Nullability analysis

Nullability analysis is used to refine the existing nulls-allowed indicator metadata definition for columns based on the actual data values that are present in the column.

Function

Nullability analysis is useful if the original column nulls allowed indicator was set without knowledge or regard to the actual data values that the column would contain. If the column's nulls allowed indicator needs to be changed, the existing metadata for the column can be changed in the original data source, or can be used to define the column in a new target schema for the data.

Analysis technique

The decision to infer whether the column should allow nulls is based on the percentage of nulls that is present in the column relative to a percentage threshold.

System capability

During column analysis processing, the system constructs each column's frequency distribution and then analyzes each distinct value to determine if the column contains null values. If the column contains nulls, the frequency percentage of those nulls is compared to the nullability threshold (for example, 1%) applicable for that column. If the actual percentage of nulls is equal or greater than the nullability threshold percentage, the system infers that nulls should be allowed. If the actual null percentage is less than the nullability threshold percentage or there are no nulls in the column, the system infers that nulls are not allowed. This system-inferred nulls allowed indicator is then recorded in the repository as the inferred selection and becomes by default the chosen selection, as shown in the following example.

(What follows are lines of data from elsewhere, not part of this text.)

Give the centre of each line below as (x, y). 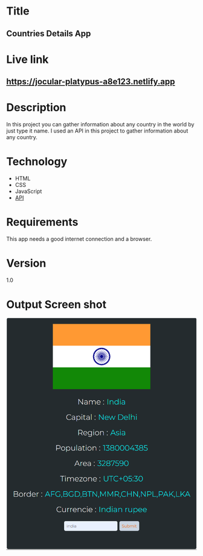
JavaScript (28, 191)
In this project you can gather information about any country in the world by (100, 125)
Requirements (42, 222)
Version (26, 263)
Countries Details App (49, 34)
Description (36, 108)
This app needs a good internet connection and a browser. (79, 239)
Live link (27, 59)
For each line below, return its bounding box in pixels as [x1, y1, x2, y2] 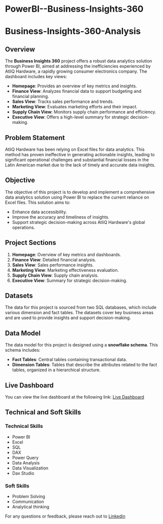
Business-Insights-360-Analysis [5, 26, 141, 37]
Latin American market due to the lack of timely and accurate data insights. [5, 162, 156, 168]
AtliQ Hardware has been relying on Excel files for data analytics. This [5, 146, 145, 152]
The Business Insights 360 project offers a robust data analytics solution [5, 58, 152, 64]
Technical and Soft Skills [5, 408, 81, 417]
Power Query [12, 455, 39, 461]
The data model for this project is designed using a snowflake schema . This [5, 342, 158, 348]
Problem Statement [5, 133, 65, 142]
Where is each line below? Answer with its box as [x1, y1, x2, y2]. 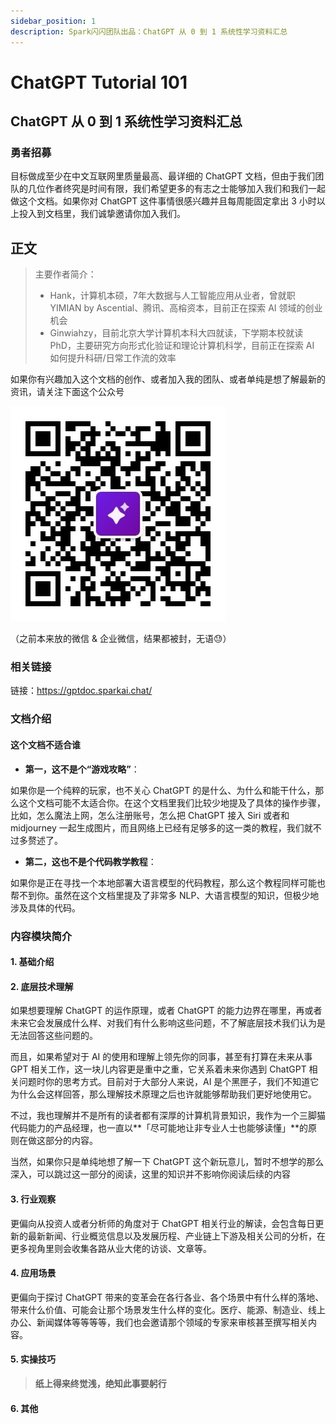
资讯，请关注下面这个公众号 [10, 386, 125, 398]
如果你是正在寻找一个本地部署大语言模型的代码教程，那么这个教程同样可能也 [10, 876, 326, 889]
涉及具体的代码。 [10, 901, 81, 914]
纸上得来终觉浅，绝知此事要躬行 [34, 1377, 167, 1389]
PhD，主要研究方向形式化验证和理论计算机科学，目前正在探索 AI [49, 340, 315, 352]
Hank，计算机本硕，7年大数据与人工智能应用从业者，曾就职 [49, 290, 296, 302]
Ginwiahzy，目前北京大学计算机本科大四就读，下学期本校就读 [49, 327, 304, 339]
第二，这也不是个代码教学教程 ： [24, 855, 157, 867]
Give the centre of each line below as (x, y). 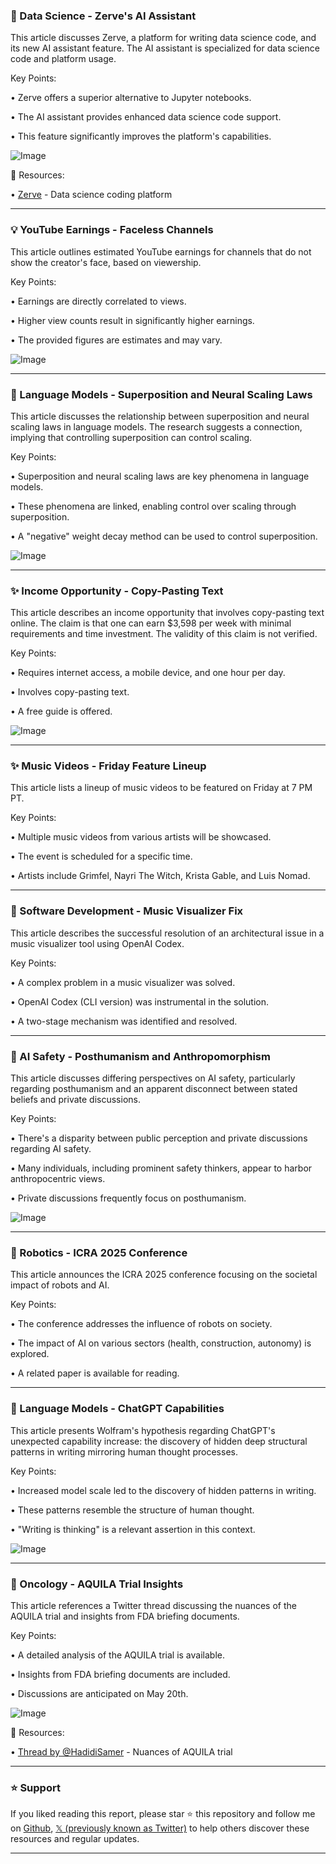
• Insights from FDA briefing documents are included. (120, 1674)
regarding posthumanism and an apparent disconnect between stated (154, 1089)
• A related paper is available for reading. (95, 1373)
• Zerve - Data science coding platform (91, 195)
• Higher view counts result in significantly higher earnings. (132, 320)
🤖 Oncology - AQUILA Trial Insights (97, 1584)
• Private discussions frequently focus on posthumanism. (128, 1198)
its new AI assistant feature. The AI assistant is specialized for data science (165, 48)
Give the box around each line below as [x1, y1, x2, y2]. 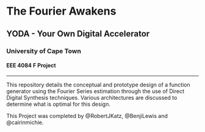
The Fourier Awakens [6, 4, 117, 18]
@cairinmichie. [6, 119, 44, 126]
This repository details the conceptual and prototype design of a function [6, 81, 190, 88]
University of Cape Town [6, 47, 81, 55]
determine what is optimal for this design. [6, 100, 111, 108]
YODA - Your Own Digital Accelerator [6, 29, 150, 39]
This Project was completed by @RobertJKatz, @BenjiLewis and [6, 112, 168, 119]
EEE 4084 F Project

Figure 1. An example of the system-inferred nulls allowed indicator
Shows the system-inferred nulls allowed indicator recorded in the repository as the inferred selection.

User responsibility

You can view the nulls analysis when the column analysis review of columns is viewed. At the detailed column view, nullability analysis has its own panel for viewing results as part of the properties analysis tab. From this panel, you can accept the system-inferred nulls allowed indicator or can override the system's inference with the opposite choice. If you override the system-inferred nulls allowed indicator selection, the new selection is recorded in the repository as the chosen nulls allowed indicator. The process is ultimately completed when you review all of the column properties and mark the column property function as reviewed.

Interpreting results

Typically, the appropriate nulls allowed indicator setting for a column will be obvious to a user by the presence of nulls in the column.

For example, there can only be existing nulls in the column if the column currently is set to allow nulls. To change the column to nulls not allowed will require that the current null values be replaced by some other data value.

However, if there are no existing nulls in the column, it might be because no nulls have been entered or because the column is set to not allow nulls. In this case, you are free to set the nulls allowed indicator as you wish.

Like other column properties, there is an advantage to maintain the consistency of allowing nulls across columns in the data environment.

Decisions and actions

You can either accept the system-inferred nulls allowed indicator or override the inference with the other choice.

Once that decision has been made, you can continue to review the other column properties or can mark the column properties review as complete.

Performance considerations

There are no significant system performance considerations for the nullability analysis function.